Work request
Take the line with "used business equipment" and all lines after it, through the end of the records below, and repeat them exactly.

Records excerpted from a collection
============================================================

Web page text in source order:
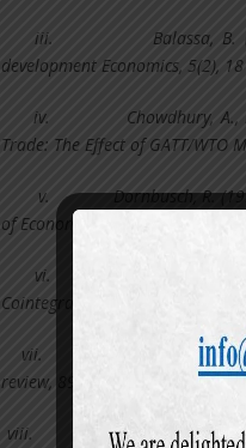
iii. Balassa,
development Economics, 5(2),
iv. Chowdhury,
Trade: The Effect of GATT/
v.Dornbusch, R.
of Economic Perspectives, 6(1),
vi.
Ekanayake,
Cointegration and error-
vii.
Frankel, J. A.,
review, 89(3), 379-399.
viii.
Halicioglu, F., &
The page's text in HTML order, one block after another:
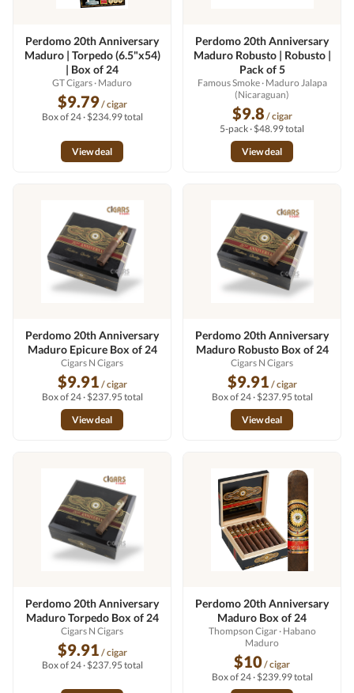
Perdomo 20th Anniversary
Maduro | Torpedo (6.5"x54)
| Box of 24
GT Cigars· Maduro
$9.79/ cigar
Box of 24 · $234.99 total
View deal
Perdomo 20th Anniversary
Maduro Robusto | Robusto |
Pack of 5
Famous Smoke· Maduro Jalapa
(Nicaraguan)
$9.8 / cigar
5-pack · $48.99 total
View deal
Perdomo 20th Anniversary
Maduro Epicure Box of 24
Cigars N Cigars
$9.91 / cigar
Box of 24 · $237.95 total
View deal
Perdomo 20th Anniversary
Maduro Robusto Box of 24
Cigars N Cigars
$9.91 / cigar
Box of 24 · $237.95 total
View deal
Perdomo 20th Anniversary
Maduro Torpedo Box of 24
Cigars N Cigars
$9.91 / cigar
Box of 24 · $237.95 total
Perdomo 20th Anniversary
Maduro Box of 24
Thompson Cigar· Habano
Maduro
$10/ cigar
Box of 24 · $239.99 total
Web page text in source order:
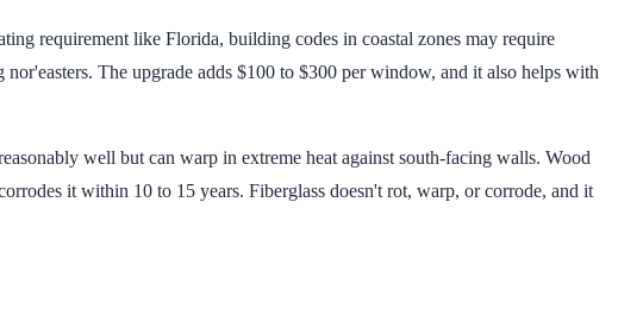
requirement like Florida, building codes in coastal zones may require
The upgrade adds $100 to $300 per window, and it also helps with
well but can warp in extreme heat against south-facing walls. Wood
it within 10 to 15 years. Fiberglass doesn't rot, warp, or corrode, and it
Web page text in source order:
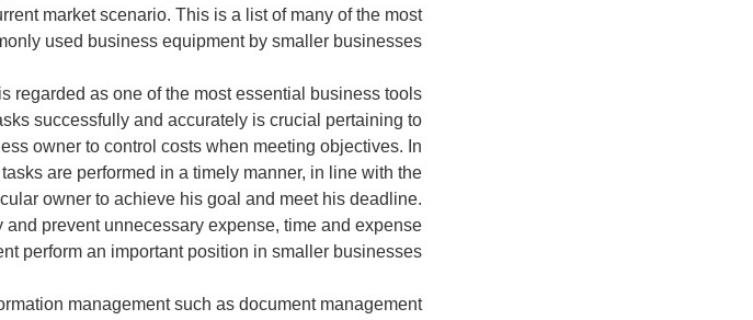
market scenario. This is a list of many of the most
used business equipment by smaller businesses:
regarded as one of the most essential business tools
successfully and accurately is crucial pertaining to
owner to control costs when meeting objectives. In
are performed in a timely manner, in line with the
owner to achieve his goal and meet his deadline.
prevent unnecessary expense, time and expense
perform an important position in smaller businesses.
management such as document management

============================================================

Solution below
used business equipment by smaller businesses:
regarded as one of the most essential business tools
successfully and accurately is crucial pertaining to
owner to control costs when meeting objectives. In
are performed in a timely manner, in line with the
owner to achieve his goal and meet his deadline.
prevent unnecessary expense, time and expense
perform an important position in smaller businesses.
management such as document management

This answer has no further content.